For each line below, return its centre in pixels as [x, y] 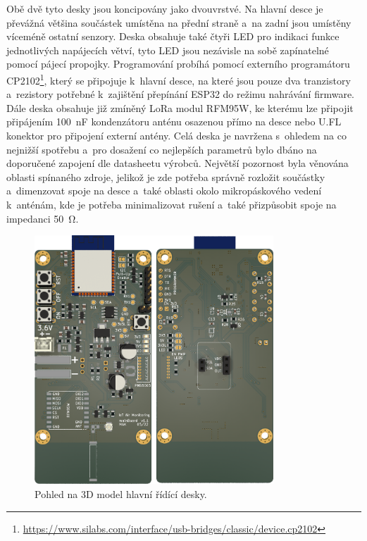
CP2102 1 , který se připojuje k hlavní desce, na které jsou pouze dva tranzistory [179, 79]
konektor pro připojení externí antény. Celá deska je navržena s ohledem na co [176, 135]
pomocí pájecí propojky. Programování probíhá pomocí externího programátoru [178, 64]
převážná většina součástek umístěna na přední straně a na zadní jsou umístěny [179, 22]
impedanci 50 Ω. [43, 218]
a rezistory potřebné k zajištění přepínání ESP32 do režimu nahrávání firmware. [181, 94]
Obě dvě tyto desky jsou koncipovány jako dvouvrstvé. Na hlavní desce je [165, 8]
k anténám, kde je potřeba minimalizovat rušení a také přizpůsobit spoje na [172, 204]
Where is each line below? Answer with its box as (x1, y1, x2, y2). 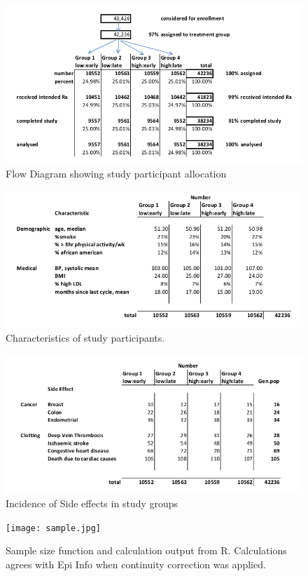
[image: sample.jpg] (6, 523, 101, 533)
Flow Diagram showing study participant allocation (6, 166, 227, 181)
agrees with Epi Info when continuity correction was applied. (6, 557, 266, 572)
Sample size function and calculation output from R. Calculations (6, 543, 287, 558)
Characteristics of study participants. (6, 330, 165, 344)
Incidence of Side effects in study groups (6, 496, 178, 511)
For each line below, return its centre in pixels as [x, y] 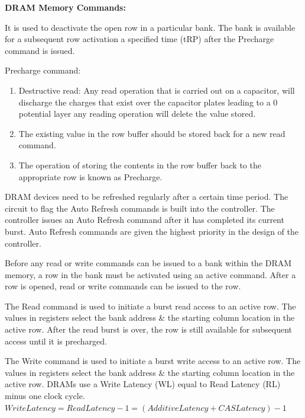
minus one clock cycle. [45, 396]
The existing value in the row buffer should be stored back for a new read [152, 133]
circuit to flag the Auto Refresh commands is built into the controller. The [140, 208]
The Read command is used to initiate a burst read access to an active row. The [150, 306]
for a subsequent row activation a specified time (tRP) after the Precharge [139, 39]
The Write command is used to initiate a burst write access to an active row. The [153, 361]
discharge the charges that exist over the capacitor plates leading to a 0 [148, 102]
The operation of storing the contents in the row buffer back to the [140, 165]
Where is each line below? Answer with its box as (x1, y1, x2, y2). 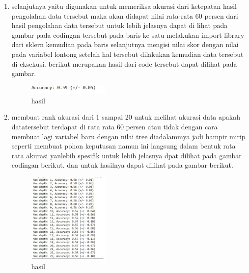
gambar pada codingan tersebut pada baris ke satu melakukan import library (11, 29, 245, 40)
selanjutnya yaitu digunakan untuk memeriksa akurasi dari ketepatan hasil (11, 1, 237, 11)
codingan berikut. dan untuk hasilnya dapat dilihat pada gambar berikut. (11, 160, 233, 170)
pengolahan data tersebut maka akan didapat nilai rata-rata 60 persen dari (11, 10, 238, 21)
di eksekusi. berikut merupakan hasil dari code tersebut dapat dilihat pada (11, 58, 237, 69)
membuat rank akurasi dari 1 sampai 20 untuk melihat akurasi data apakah (11, 112, 240, 122)
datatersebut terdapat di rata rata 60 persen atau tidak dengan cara (11, 121, 218, 131)
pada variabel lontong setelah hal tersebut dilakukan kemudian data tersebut (11, 49, 244, 59)
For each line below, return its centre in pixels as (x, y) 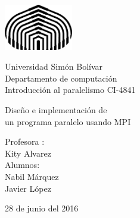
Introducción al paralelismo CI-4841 (70, 90)
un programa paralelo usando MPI (68, 121)
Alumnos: (22, 165)
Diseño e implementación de (56, 109)
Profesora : (25, 141)
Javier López (28, 188)
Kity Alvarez (28, 153)
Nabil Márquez (32, 176)
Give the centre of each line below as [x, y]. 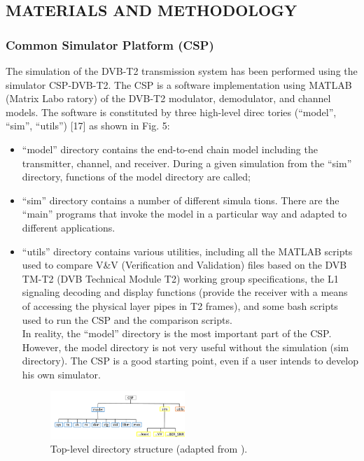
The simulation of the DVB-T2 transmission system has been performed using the [182, 71]
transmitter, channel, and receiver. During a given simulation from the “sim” [187, 163]
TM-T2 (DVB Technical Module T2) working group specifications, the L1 [180, 278]
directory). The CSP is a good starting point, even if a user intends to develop [190, 361]
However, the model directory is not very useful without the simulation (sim [185, 347]
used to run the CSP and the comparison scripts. [127, 319]
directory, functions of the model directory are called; [136, 177]
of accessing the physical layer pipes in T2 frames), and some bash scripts [180, 305]
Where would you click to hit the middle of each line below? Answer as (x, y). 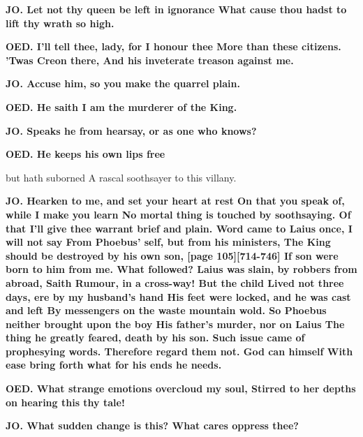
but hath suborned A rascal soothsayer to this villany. (121, 177)
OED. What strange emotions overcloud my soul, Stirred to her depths (181, 388)
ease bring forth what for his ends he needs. (114, 365)
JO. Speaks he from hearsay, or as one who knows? (131, 130)
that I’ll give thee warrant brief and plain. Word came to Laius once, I (179, 228)
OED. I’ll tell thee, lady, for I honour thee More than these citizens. (173, 46)
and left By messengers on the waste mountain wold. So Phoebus (166, 310)
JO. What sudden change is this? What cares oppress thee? (152, 425)
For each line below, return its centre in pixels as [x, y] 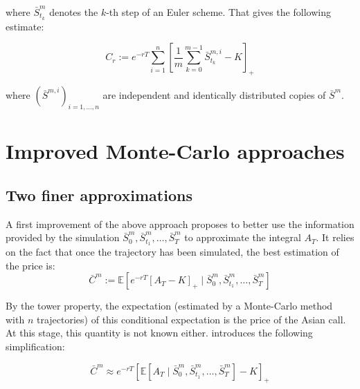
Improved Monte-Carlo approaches [175, 151]
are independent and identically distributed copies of [214, 95]
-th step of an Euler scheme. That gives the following [218, 12]
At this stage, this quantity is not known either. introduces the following [159, 333]
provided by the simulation [63, 237]
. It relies [335, 237]
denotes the [74, 12]
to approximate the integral [243, 237]
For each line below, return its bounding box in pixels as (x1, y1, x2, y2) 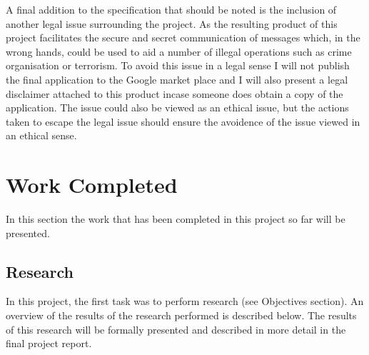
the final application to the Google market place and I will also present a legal (6, 71, 348, 86)
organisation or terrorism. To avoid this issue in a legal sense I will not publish (6, 58, 350, 73)
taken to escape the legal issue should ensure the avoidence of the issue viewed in (6, 114, 360, 129)
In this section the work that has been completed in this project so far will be (6, 211, 345, 226)
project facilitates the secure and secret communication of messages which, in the (6, 30, 360, 45)
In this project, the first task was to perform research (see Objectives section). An (6, 294, 364, 309)
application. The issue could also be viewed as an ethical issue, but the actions (6, 100, 349, 115)
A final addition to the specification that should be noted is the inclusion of (6, 2, 337, 16)
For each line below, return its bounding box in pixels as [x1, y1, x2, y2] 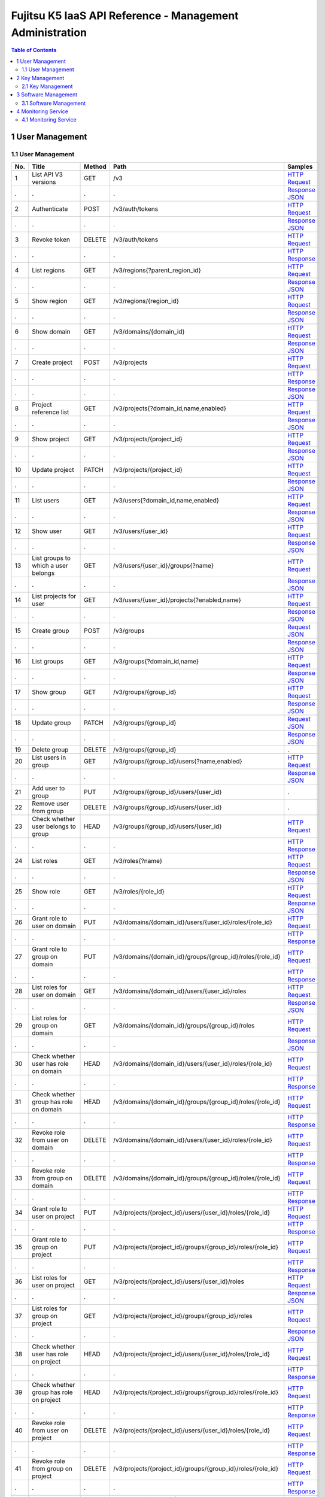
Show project [32, 435, 69, 443]
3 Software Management [16, 91, 78, 98]
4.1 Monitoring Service [22, 116, 77, 123]
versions [32, 177, 56, 186]
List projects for [32, 592, 77, 600]
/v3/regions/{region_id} [113, 296, 180, 305]
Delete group [32, 746, 69, 754]
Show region [32, 296, 68, 305]
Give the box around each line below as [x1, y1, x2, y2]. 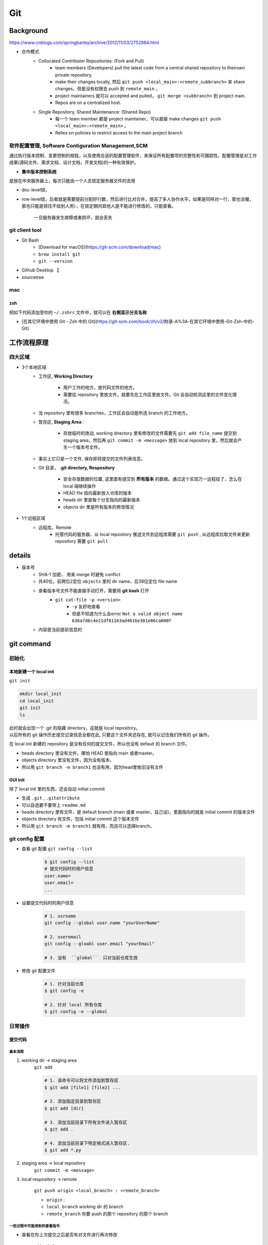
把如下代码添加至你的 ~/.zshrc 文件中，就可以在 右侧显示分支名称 [9, 309, 147, 315]
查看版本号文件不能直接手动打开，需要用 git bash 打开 [38, 588, 149, 594]
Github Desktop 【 [21, 267, 60, 273]
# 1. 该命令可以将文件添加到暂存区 [44, 1078, 119, 1083]
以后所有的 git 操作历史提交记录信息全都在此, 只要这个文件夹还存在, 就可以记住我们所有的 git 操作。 [9, 732, 212, 738]
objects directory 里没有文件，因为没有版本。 [21, 757, 114, 763]
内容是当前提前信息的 [38, 626, 82, 632]
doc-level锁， [21, 187, 50, 193]
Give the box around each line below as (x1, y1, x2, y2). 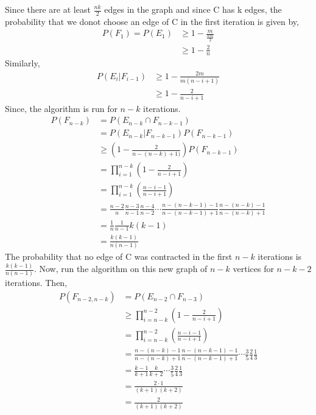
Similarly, (5, 57, 40, 69)
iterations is (258, 250, 302, 263)
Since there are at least (5, 3, 91, 15)
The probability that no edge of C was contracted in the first (5, 250, 233, 263)
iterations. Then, (5, 276, 68, 289)
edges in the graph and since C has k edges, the (104, 3, 282, 15)
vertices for (233, 262, 274, 275)
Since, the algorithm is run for (5, 102, 118, 114)
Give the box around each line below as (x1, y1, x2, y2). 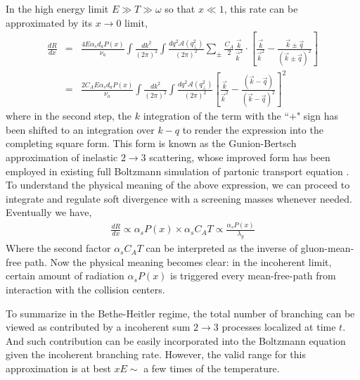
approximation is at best (6, 360, 111, 375)
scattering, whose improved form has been (149, 150, 330, 165)
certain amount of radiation (6, 268, 124, 283)
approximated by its (6, 15, 93, 30)
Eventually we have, (6, 205, 92, 220)
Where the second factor (6, 241, 111, 255)
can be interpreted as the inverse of (146, 241, 298, 255)
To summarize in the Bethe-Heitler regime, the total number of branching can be (6, 305, 355, 320)
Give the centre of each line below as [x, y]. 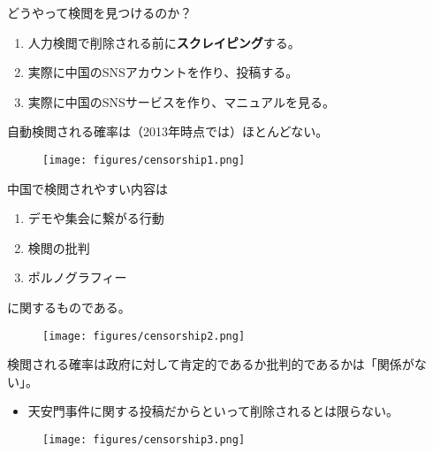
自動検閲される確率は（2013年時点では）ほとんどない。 [168, 131]
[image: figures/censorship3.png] [144, 440]
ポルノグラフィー [77, 277]
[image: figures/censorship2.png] [144, 336]
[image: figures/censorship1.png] [144, 160]
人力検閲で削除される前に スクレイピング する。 [164, 42]
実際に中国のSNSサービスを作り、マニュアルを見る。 [181, 101]
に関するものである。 [69, 307]
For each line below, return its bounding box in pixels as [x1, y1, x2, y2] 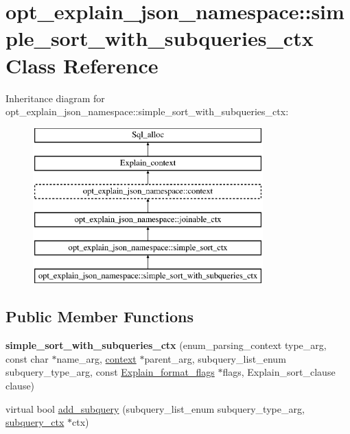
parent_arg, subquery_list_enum [144, 351, 286, 365]
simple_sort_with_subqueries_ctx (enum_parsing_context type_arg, [5, 338, 327, 352]
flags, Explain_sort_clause [222, 365, 336, 379]
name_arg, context [56, 351, 137, 365]
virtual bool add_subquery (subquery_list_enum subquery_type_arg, [5, 401, 305, 415]
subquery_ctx [5, 415, 65, 429]
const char [5, 351, 49, 365]
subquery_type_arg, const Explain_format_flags [5, 365, 215, 379]
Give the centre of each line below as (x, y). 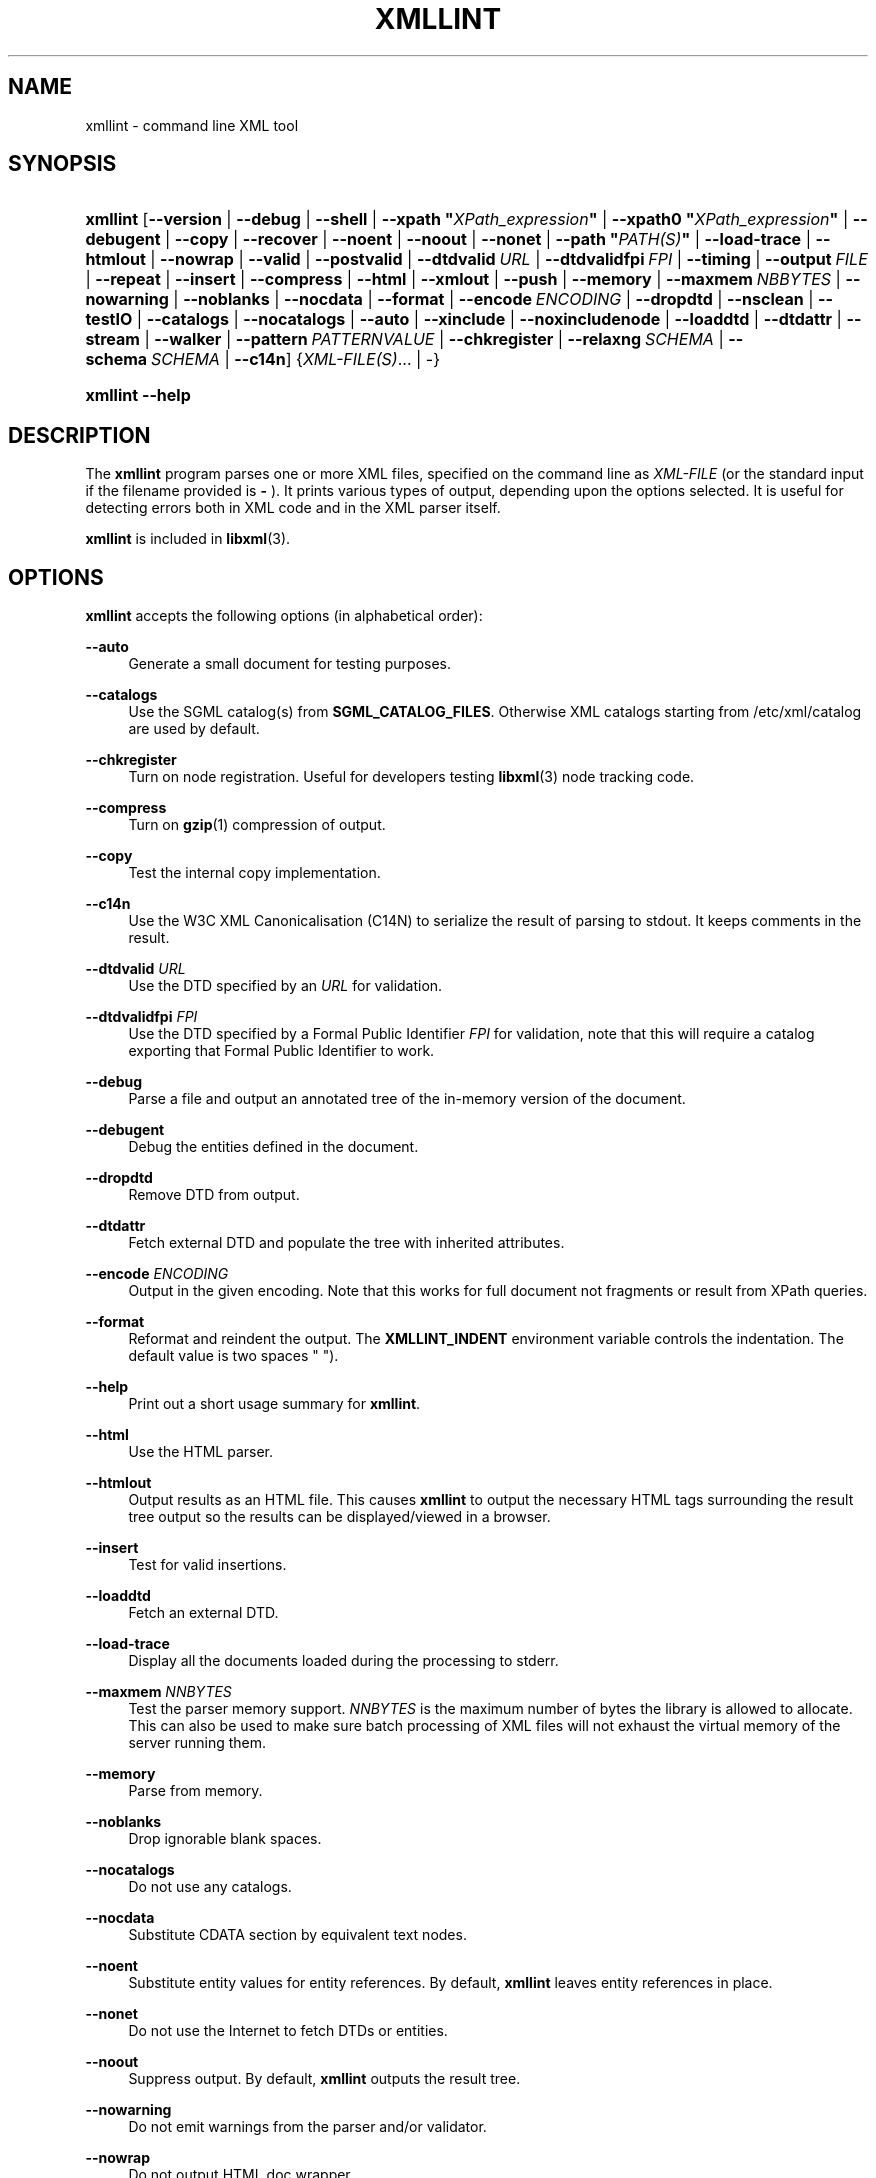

* * * * * * *

Return the opening line of the data above and every line after it up to and including the line that holds "k anténám, kde"; pictures stay out.

For each line below, return its centre in pixels as [x, y] 
CP2102 1 , který se připojuje k hlavní desce, na které jsou pouze dva tranzistory [179, 79]
konektor pro připojení externí antény. Celá deska je navržena s ohledem na co [176, 135]
pomocí pájecí propojky. Programování probíhá pomocí externího programátoru [178, 64]
převážná většina součástek umístěna na přední straně a na zadní jsou umístěny [179, 22]
impedanci 50 Ω. [43, 218]
a rezistory potřebné k zajištění přepínání ESP32 do režimu nahrávání firmware. [181, 94]
Obě dvě tyto desky jsou koncipovány jako dvouvrstvé. Na hlavní desce je [165, 8]
k anténám, kde je potřeba minimalizovat rušení a také přizpůsobit spoje na [172, 204]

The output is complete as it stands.